A note on natural language constraints

Neither of the models presented above considers the language constraints on a puzzle solution, namely that each word "answer" the associated clue.  To do so would require not only a complete semantic database (such as WordNet), but also a system which could parse the clues and generate queries into the database; this is beyond the scope of this project, although it could be added by inserting an additional constraint, whether in the set of constraints for the first approach, or as a check in the scanning stage of the second approach.

A somewhat more limited use of natural-language processing, however, could be of more immediate use.  In most puzzles, clues and their answers fill the same syntactic role.  For example, if the clue is a noun phrase, the solution is usually a noun; verb phrases and verbs similarly.  If the clues were run through a syntactic analyzer such as CASS, it should be possible to generate part-of-speech hints (or constraints, depending on one's degree of confidence in this rule)

A basic crossword-solving algorithm

A large part of the research on this project centered around the creation and refinement of the following algorithm for filling in a crossword grid (under the character-based model described above).  It takes as input a grid and  a word list; with minor variations, the same algorithm can be used either to solve a puzzle (in which case the grid is input with "stops" already in place, and the word list is (possibly a subset of) the dictionary) or to generate a puzzle solution (in which case the grid is initially empty and the word list contains the words to fill into the grid).
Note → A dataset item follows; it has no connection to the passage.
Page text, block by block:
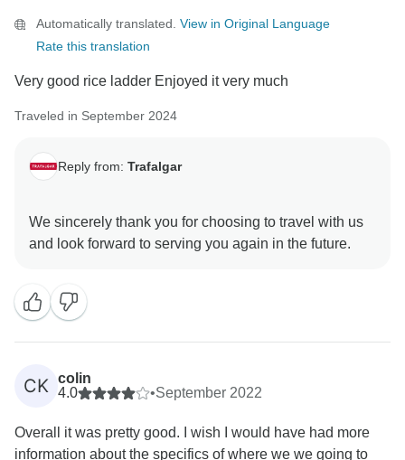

Note that a subgrid, as used in the algorithm, is a section of the grid space whose upper left square is the first letter of both its horizontal and vertical words; the subgrid then extends to all squares which are part of words which intersect either the horizontal or vertical word starting from the initial position.
 

Results

While the algorithm above is believed to be correct, it is extremely inefficient due to the complexity of the problem.  Heuristics, such as considering only a subset of the dictionary (trimmed at the longest word in the puzzle, for instance) or the part-of-speech heuristics mentioned above can be used to reduce the number of possibilities which must be considered, but the algorithm is still at least polynomial time.

In addition, simple tasks like loading a complete dictionary can be time-consuming: on the author's machine (a Pentium-90), loading /usr/dict/words into the in-memory data structure took in excess of 20 minutes.  (I am aware that running the algorithm on a full /usr/dict/words would take an exorbitant amount of time; it is provided only for reference, and as an example of one of my earlier (foolish) experiments in this project).

Finally, I do not yet have a working implementation of this algorithm, in large part because its time constraints make running test cases fairly difficult.  A pen and paper implementation, however, shows that it should work.
 

Conclusion

Although an algorithm does exist to solve and generate crossword puzzles using constraint propagation, its time and space complexity is at least polynomial.  Future work, therefore, should focus on either finding a linear time algorithm (which I believe to be unlikely) or on heuristics to reduce the search space; as indicated above, the use of natural language rules to partition the dictionary might be one of the more promising ways of doing so.